One major part of the third hypothesis of the study was that there would be no significant
difference in psychological distress among university students with reference to their gender. To
check this difference t-test was used. The result of the present study showed that there is no
significant difference in psychological distress between male and female university students. So
the hypothesis is accepted. This result is similar with other studies such as Robinson,
MacCulloch, & Arentsen (2014); Suarez (2004); Jhanjee (2013); Carroll, Toovey & Gempel
(2006); Stoeckle, Zolo & Davidson (1964); McGarry (2013) and Hains et al. (2014). While on
the other hand the study conducted by Mujeeb & Zubair (2012); Sajeel (2011); Gill, Ahmedi, &
Irfan (2010) and Jabeen (2012) produced the opposite results that there is gender difference in
psychological distress. The results of these studies showed that women experience less resilience
as compared to men. One possible explanation is that there is much difference in environmental
factors in different countries. Secondly, the level of awareness and ability to cope the traumatic
situation is different culturally. Thirdly, the literacy rate also effect the general well being of
individual as it was told that education is a social instrument that guide the future and destiny of
individuals. Fourthly, the equality of gender is a significant factor. In developed cultures the
women are consider equal to men. While on the other hand, in under developing countries the
women emancipation is still a dream. Fifthly, in under developing countries the women are
considering a passive creature to take part in daily affairs. While in developed countries the
women are considering an equal partner in daily life. Last but not least, the ability of resources of
rescue is more in developed countries as compared to under developing countries. So these are
the reasons that are responsible that why the results are different in different countries. There are
may be other reasons that are responsible in this regard. Second part of the third hypothesis of
the present study was that there would be no significant difference in psychological distress
among university students with reference to their domicile. To check this difference t-test was
used. The result of the present study showed that there is no significant difference in
psychological distress between rural and urban university students studying in M.P. So the
hypothesis is accepted. Not a single study was found on psychological distress with reference to
domicile.
CONCLUSION
Mental health of the student population deserves our special attention because not only the
university students have to deal with the academic demands and heavy workloads associated
with pursuing a higher education but they also have to face a wide myriad of personal, academic
and social challenges in this critical and often transitional period of ones life.
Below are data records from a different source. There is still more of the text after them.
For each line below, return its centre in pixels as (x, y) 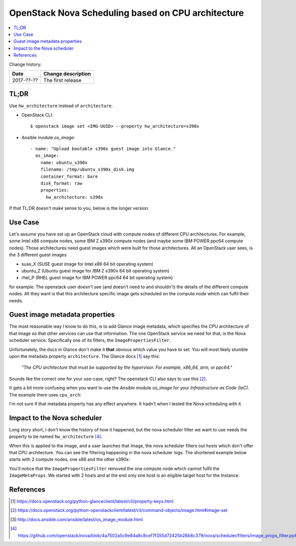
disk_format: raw (61, 183)
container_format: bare (69, 176)
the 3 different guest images (38, 255)
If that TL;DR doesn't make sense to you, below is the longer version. (79, 208)
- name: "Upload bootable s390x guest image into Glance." (103, 149)
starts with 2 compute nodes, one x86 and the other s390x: (70, 460)
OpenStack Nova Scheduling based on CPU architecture (127, 13)
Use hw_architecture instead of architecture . (61, 106)
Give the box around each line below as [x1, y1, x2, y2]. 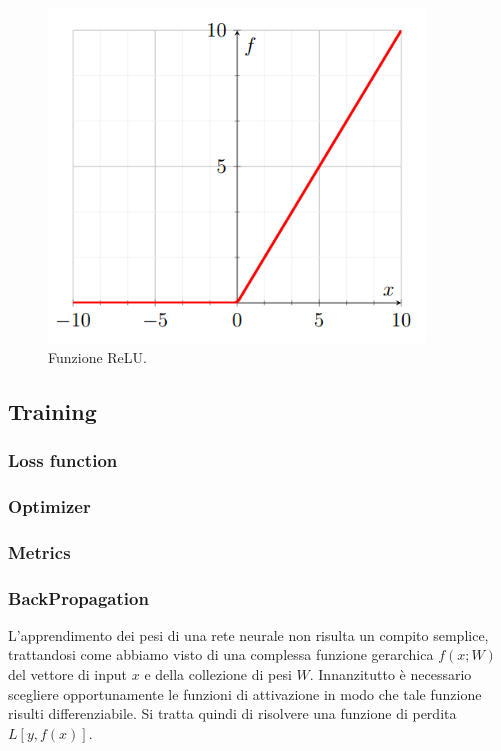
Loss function [8, 448, 118, 473]
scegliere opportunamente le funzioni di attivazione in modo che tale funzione [8, 683, 482, 704]
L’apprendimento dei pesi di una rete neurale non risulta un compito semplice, [8, 624, 489, 645]
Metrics [8, 539, 71, 564]
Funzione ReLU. [48, 346, 147, 367]
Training [8, 395, 97, 426]
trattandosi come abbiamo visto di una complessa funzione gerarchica [8, 644, 434, 665]
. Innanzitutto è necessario [309, 664, 472, 685]
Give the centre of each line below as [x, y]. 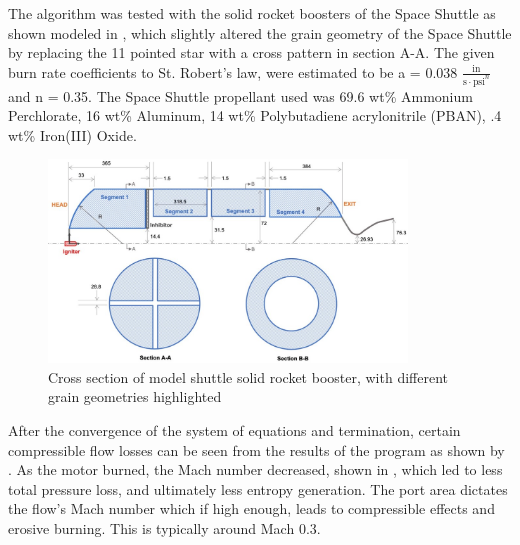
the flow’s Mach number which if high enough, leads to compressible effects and [251, 508]
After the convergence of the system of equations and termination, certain [234, 429]
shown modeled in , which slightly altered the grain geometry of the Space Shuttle [260, 32]
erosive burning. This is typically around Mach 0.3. [164, 527]
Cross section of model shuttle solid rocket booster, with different [248, 376]
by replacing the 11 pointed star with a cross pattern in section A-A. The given [251, 52]
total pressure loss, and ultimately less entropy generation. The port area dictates [258, 488]
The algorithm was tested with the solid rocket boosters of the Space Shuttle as [252, 13]
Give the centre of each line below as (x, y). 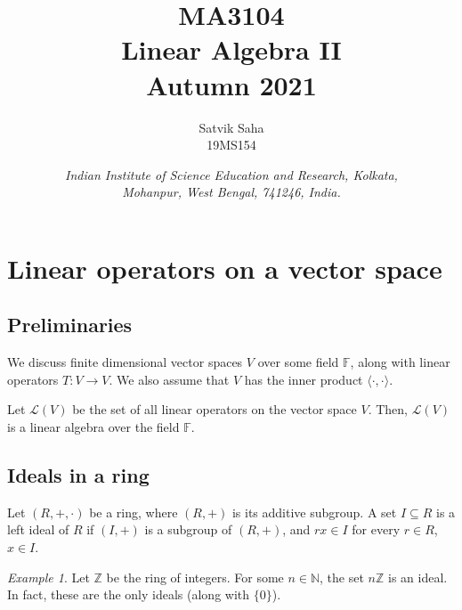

Society and people
develop higher expectations from them as they can contribute what the society needs. The aim of
the present work was to study the hardiness and psychological distress among university
students. From the analysis of the above data it has been found that there is a fair negative
correlation in hardiness and psychological distress as it has been already mentioned in discussion
that the reasons may be because these two variables are opposite in nature. Thus, it can be
concluded that the university students studying in M. P. who have higher levels of hardiness are
inclined to report lower levels of psychological distress and vice versa.
It can also be concluded that at the university level there is no gender difference in the levels of
hardiness and psychological distress. Moreover, the university students do not differ in the levels
of hardiness with respect to their domicile. The students belonging to rural areas do not differ in
hardiness with the students of urban areas. In contrast, the rural students have higher levels of
psychological distress than those of the students of urban areas.